ENGL 344/444: London's Contemporary Theater (5 Credits)
Juliet Shields, UW faculty
Why do people continue to go to the theater in an era when many of us can watch whatever we want whenever we want on a computer or TV screen? In this course we’ll take advantage of London’s vibrant, world-renowned theater scene to learn how to analyze and appreciate live performance. We will see a variety of plays in a diverse array of venues, from the Globe Theater, where Shakespeare’s plays are routinely performed, to small fringe theaters where contemporary playwrights stage their new works. In addition to reading and watching one play each week, we may take a backstage tour at the National Theater and will take an overnight trip to Stratford, Shakespeare’s birthplace.
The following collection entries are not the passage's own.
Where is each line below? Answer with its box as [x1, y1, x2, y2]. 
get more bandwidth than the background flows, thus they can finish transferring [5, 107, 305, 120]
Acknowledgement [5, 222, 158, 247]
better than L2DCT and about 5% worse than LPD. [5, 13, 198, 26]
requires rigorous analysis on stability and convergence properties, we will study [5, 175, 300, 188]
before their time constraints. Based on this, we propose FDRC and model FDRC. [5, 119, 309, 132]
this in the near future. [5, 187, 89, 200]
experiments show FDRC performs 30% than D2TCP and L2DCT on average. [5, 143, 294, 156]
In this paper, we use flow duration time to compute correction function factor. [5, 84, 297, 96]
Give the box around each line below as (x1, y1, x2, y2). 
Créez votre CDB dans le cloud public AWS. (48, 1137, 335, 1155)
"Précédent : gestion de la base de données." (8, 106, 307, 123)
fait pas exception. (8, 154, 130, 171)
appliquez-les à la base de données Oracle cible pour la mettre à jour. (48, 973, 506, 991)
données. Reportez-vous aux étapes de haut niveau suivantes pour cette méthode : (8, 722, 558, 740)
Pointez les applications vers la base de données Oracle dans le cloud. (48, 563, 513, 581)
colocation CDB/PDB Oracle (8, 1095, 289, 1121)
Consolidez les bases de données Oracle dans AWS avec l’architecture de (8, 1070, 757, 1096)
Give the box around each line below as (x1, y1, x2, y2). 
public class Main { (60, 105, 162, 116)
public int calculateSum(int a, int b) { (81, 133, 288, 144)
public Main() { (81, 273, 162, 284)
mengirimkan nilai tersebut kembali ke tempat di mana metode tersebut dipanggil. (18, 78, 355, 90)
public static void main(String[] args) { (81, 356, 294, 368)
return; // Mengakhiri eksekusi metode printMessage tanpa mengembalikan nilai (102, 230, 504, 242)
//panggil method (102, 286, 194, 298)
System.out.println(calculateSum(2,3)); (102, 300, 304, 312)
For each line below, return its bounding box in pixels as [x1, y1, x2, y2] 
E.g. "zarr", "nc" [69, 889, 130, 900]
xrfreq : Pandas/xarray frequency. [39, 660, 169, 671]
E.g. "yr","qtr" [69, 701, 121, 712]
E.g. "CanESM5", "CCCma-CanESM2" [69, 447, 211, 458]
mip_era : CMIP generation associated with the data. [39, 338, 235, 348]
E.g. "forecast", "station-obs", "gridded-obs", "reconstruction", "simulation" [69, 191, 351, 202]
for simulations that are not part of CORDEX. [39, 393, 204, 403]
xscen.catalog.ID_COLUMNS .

Such activities will help us consider how the various elements of a performance—lighting, costume, sound, and staging, among others—make watching a performance different from reading a play. Course requirements will include weekly reading assignments and response papers, a short reflective essay, and a final group performance project.
Learning goals include:
Weekly written reviews of theater productions, a self-reflective essay, and final group performance lend themselves to critical writing, reading, and viewing. The work entailed for the group performance allows the student to engage collaboratively as well as individually. The student will emerge versed in critical spectatorship—watching carefully, as well as reading critically. Too, collaborative work fosters real-world and interpersonal skills directed toward specific outcomes created by the team. Writing on deadline, as do journalists for theater reviews, is a skill that will also serve the student well. For Language & Literature English Majors: if taken as ENGL 344, this course counts as a Forms and Genres; if taken as ENGL 444, this course counts as a Senior Capstone. This course may also count as an English major elective in the Creative Writing or Language and Literature Pathways. For non-English majors, this course counts as a VLPA.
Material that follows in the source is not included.